Afwijzing visumaanvraag kort verblijf en de beoordeling van hoorplicht en dwangsom

In deze zaak heeft eiser, afkomstig uit de Dominicaanse Republiek, op 13 oktober 2022 een aanvraag ingediend voor een visum kort verblijf om zijn gezin in Nederland te bezoeken. De aanvraag werd op 17 oktober 2022 afgewezen door de Minister van Buitenlandse Zaken, vertegenwoordigd door de IND. Eiser's echtgenote heeft bezwaar gemaakt, maar dit bezwaar werd op 16 februari 2024 kennelijk ongegrond verklaard. Eiser heeft beroep ingesteld tegen deze beslissing, waarbij hij onder andere aanvoert dat de afwijzing onzorgvuldig is en dat hij niet in de gelegenheid is gesteld om te reageren op nieuwe afwijsgronden.

De rechtbank heeft op 23 juli 2024 de zaak behandeld en geconcludeerd dat verweerder op goede gronden heeft geoordeeld dat er redelijke twijfel bestaat over het verblijfsdoel van eiser. De rechtbank oordeelt dat eiser niet voldoende heeft aangetoond dat hij over een regelmatig en substantieel inkomen beschikt en dat zijn sociale en economische binding met de Dominicaanse Republiek onvoldoende is aangetoond. De rechtbank heeft ook overwogen dat verweerder terecht heeft afgezien van een hoorzitting, omdat het bezwaar kennelijk ongegrond was. Eiser's verzoek om vrijstelling van het griffierecht werd toegewezen, maar het beroep zelf werd ongegrond verklaard. De rechtbank heeft geen grond gezien voor een proceskostenvergoeding.

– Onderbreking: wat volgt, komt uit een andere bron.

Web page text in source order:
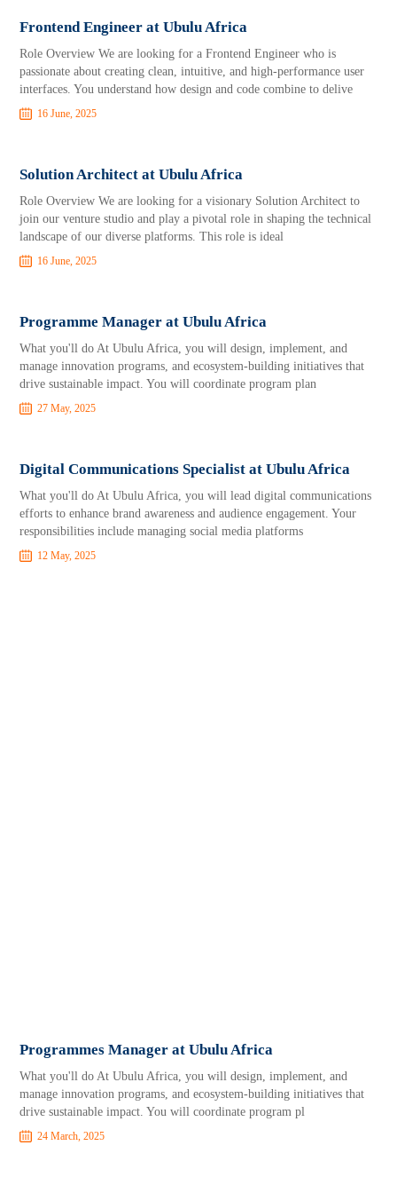
Frontend Engineer at Ubulu Africa
Role Overview We are looking for a Frontend Engineer who is
passionate about creating clean, intuitive, and high-performance user
interfaces. You understand how design and code combine to delive
16 June, 2025
Solution Architect at Ubulu Africa
Role Overview We are looking for a visionary Solution Architect to
join our venture studio and play a pivotal role in shaping the technical
landscape of our diverse platforms. This role is ideal
16 June, 2025
Programme Manager at Ubulu Africa
What you'll do At Ubulu Africa, you will design, implement, and
manage innovation programs, and ecosystem-building initiatives that
drive sustainable impact. You will coordinate program plan
27 May, 2025
Digital Communications Specialist at Ubulu Africa
What you'll do At Ubulu Africa, you will lead digital communications
efforts to enhance brand awareness and audience engagement. Your
responsibilities include managing social media platforms
12 May, 2025
Programmes Manager at Ubulu Africa
What you'll do At Ubulu Africa, you will design, implement, and
manage innovation programs, and ecosystem-building initiatives that
drive sustainable impact. You will coordinate program pl
24 March, 2025
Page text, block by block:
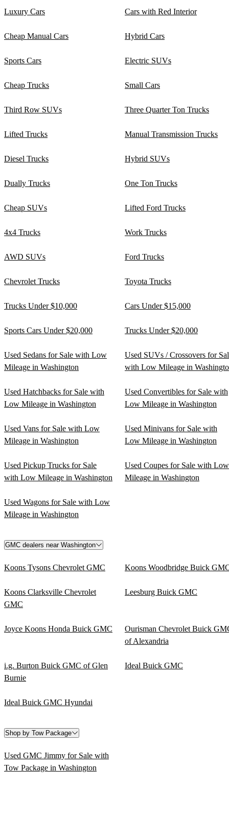
Luxury Cars Cars with Red Interior
Cheap Manual Cars Hybrid Cars
Sports Cars Electric SUVs
Cheap Trucks Small Cars
Third Row SUVs Three Quarter Ton Trucks
Lifted Trucks Manual Transmission Trucks
Diesel Trucks Hybrid SUVs
Dually Trucks One Ton Trucks
Cheap SUVs Lifted Ford Trucks
4x4 Trucks Work Trucks
AWD SUVs Ford Trucks
Chevrolet Trucks Toyota Trucks
Trucks Under $10,000 Cars Under $15,000
Sports Cars Under $20,000 Trucks Under $20,000
Used Sedans for Sale with Low
Mileage in Washington
Used SUVs / Crossovers for
with Low Mileage in
Used Hatchbacks for Sale with
Low Mileage in Washington
Used Convertibles for Sale with
Low Mileage in Washington
Used Vans for Sale with Low
Mileage in Washington
Used Minivans for Sale with
Low Mileage in Washington
Used Pickup Trucks for Sale
with Low Mileage in Washington
Used Coupes for Sale with Low
Mileage in Washington
Used Wagons for Sale with Low
Mileage in Washington
GMC dealers near Washington
Koons Tysons Chevrolet GMC Koons Woodbridge Buick
Koons Clarksville Chevrolet
GMC
Leesburg Buick GMC
Joyce Koons Honda Buick GMC
Ourisman Chevrolet Buick
of Alexandria
i.g. Burton Buick GMC of Glen
Burnie
Ideal Buick GMC
Ideal Buick GMC Hyundai
Shop by Tow Package
Used GMC Jimmy for Sale with
Tow Package in Washington
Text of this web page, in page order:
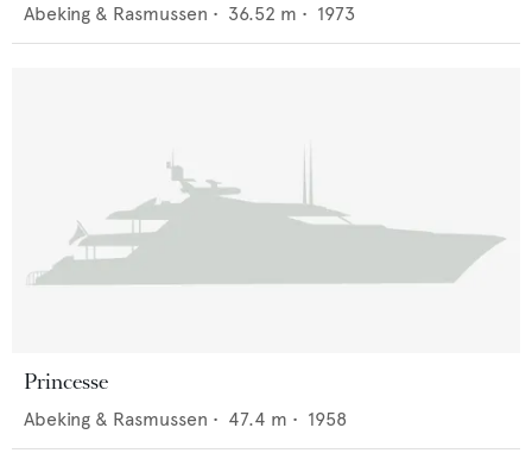
Abeking & Rasmussen • 36.52 m • 1973
Princesse
Abeking & Rasmussen • 47.4 m • 1958
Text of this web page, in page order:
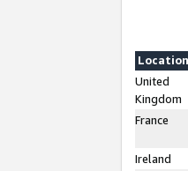
Location
United
Kingdom
France
Ireland
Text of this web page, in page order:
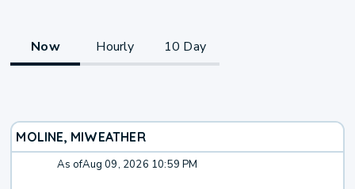
Now Hourly 10 Day
MOLINE, MIWEATHER
As ofAug 09, 2026 10:59 PM
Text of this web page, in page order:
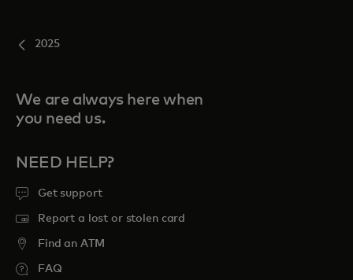
2025
We are always here when
you need us.
NEED HELP?
Get support
Report a lost or stolen card
Find an ATM
FAQ
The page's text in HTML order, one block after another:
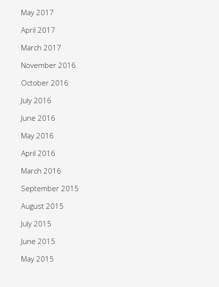
May 2017
April 2017
March 2017
November 2016
October 2016
July 2016
June 2016
May 2016
April 2016
March 2016
September 2015
August 2015
July 2015
June 2015
May 2015
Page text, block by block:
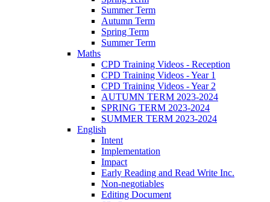
Summer Term
Autumn Term
Spring Term
Summer Term
Maths
CPD Training Videos - Reception
CPD Training Videos - Year 1
CPD Training Videos - Year 2
AUTUMN TERM 2023-2024
SPRING TERM 2023-2024
SUMMER TERM 2023-2024
English
Intent
Implementation
Impact
Early Reading and Read Write Inc.
Non-negotiables
Editing Document
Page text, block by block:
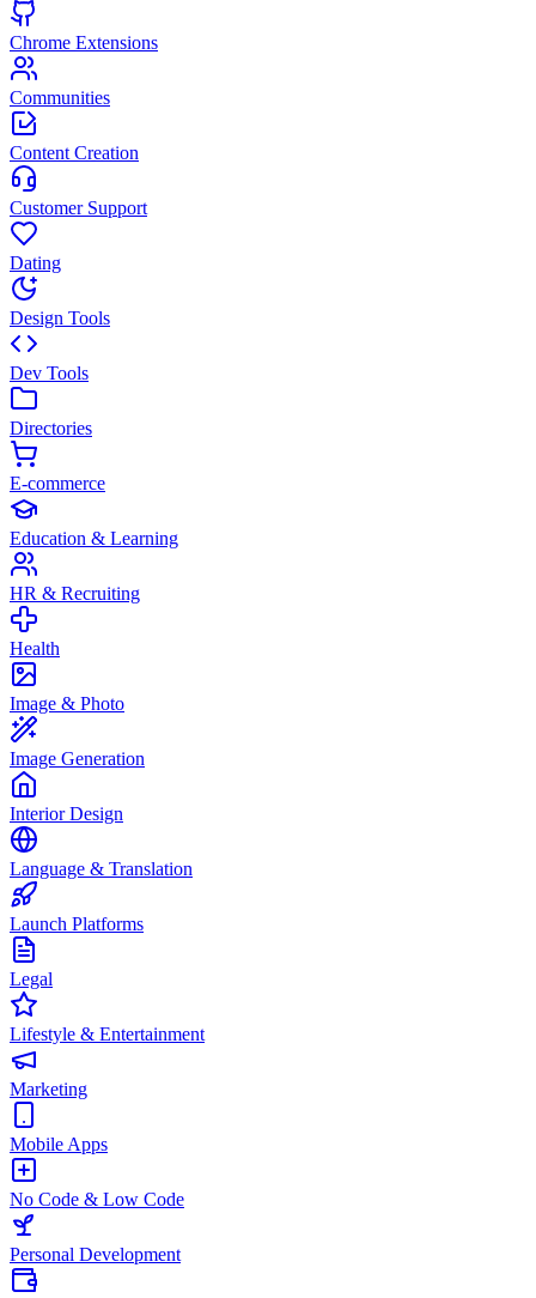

De uitspraak benadrukt de bewijslast die op eiser rust om aan te tonen dat hij voldoet aan de vereisten voor het visum en bevestigt dat de afwijzing van de aanvraag op zorgvuldige wijze is tot stand gekomen. De rechtbank heeft de beslissing van verweerder om geen dwangsom toe te kennen, eveneens bevestigd, omdat het bezwaar kennelijk ongegrond was.

Uitspraak

RECHTBANK DEN HAAG

Zittingsplaats Utrecht
Bestuursrecht
zaaknummer: AWB 24/4484

uitspraak van de enkelvoudige kamer van 23 juli 2024 in de zaak tussen

[eiser] , uit de Dominicaanse Republiek, eiser

V-nummer: [V-nummer]
(gemachtigde: mr. H.K. Jap A Joe),
en

De Minister van Buitenlandse Zaken, namens deze; Procesvertegenwoordiging IND

(gemachtigde: mr. K. Kanters).

Inleiding

1. Eiser heeft op 13 oktober 2022 een aanvraag ingediend voor een visum kort verblijf om gedurende 26 dagen in Nederland te verblijven, van 10 november 2022 tot en met 5 december 2022. Als reden heeft eiser opgegeven dat hij zijn gezin in Nederland wil bezoeken. Verweerder heeft deze aanvraag met het besluit van 17 oktober 2022 (het primaire besluit) afgewezen.
2. De echtgenote van eiser, mevrouw [referente] (referente) heeft, namens hem, op 31 oktober 2022 bezwaar gemaakt. Met een brief van 29 november 2023 (door verweerder ontvangen op 30 november 2023) heeft referente verweerder in gebreke gesteld vanwege het uitblijven van een beslissing op het bezwaar.
3. Het bezwaar is met het besluit van 16 februari 2024 (het bestreden besluit) kennelijk ongegrond verklaard en een dwangsom is afgewezen. Hiertegen is beroep ingesteld.
4. De rechtbank heeft het beroep op 16 juli 2024 op zitting behandeld. Partijen hebben zich laten vertegenwoordigen door hun gemachtigden.
5. Eiser heeft verzocht om vrijstelling van het griffierecht voor de behandeling van zijn beroep wegens betalingsonmacht. Eiser heeft verklaard dat hij geen inkomen of vermogen heeft. Gelet hierop wijst de rechtbank het verzoek om vrijstelling van griffierecht toe.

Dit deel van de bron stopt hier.